沈括見到王旁,可並非只是當初一句兄弟相稱的玩笑。要說在官場之上,沈括沒有王旁這麼大起大落,但也未見春風得意。但在學識上,在北宋那個崇文讀經、吟詩填詞的主流時代,理科被視為末學,甚至被譏為奇技婬巧的旁門左道。能夠和沈括說的上來的,從指南針到石油,從天文到地理,偌大的北宋大概也只有王旁一個人。

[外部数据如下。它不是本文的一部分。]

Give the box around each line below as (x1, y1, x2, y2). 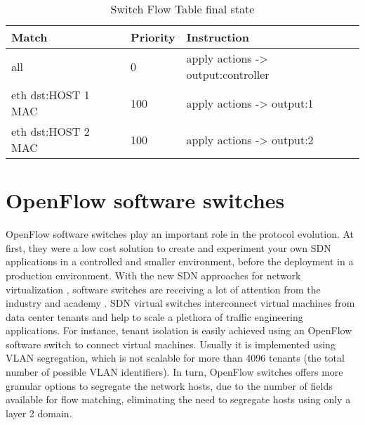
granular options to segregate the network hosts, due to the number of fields (6, 378, 333, 393)
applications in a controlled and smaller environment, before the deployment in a (6, 254, 354, 269)
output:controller (186, 66, 270, 82)
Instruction (186, 29, 249, 45)
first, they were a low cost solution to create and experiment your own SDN (6, 240, 331, 255)
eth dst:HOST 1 (11, 87, 90, 103)
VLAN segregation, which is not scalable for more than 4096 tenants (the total (6, 350, 345, 365)
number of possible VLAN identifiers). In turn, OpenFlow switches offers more (6, 364, 343, 379)
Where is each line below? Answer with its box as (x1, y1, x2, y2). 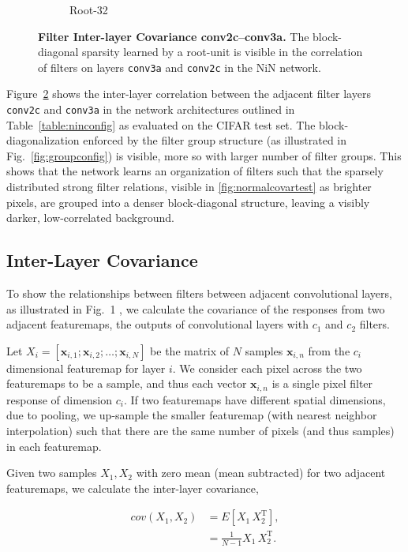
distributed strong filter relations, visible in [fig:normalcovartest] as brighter (6, 178, 372, 195)
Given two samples (6, 464, 97, 481)
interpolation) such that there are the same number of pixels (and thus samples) (6, 422, 395, 439)
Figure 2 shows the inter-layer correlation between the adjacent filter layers (6, 85, 371, 102)
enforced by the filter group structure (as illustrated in (83, 132, 347, 148)
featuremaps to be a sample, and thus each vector (6, 375, 247, 392)
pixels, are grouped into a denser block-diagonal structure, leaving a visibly (6, 193, 370, 210)
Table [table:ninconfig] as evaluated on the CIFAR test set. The (6, 116, 316, 133)

三月的天氣,多少還有點薄涼,正所謂乍暖還寒時。蘇小妹在房間等了很久,听下人說王旁已經回到宅院了,卻遲遲不見進房。又听說和沈括在涼亭下一直聊天,心中好笑。等掌了燈,小妹這才舀了件披風送到涼亭,見涼亭中的兩個人茶水已經換成了酒菜,正興趣盎然的邊笑邊談。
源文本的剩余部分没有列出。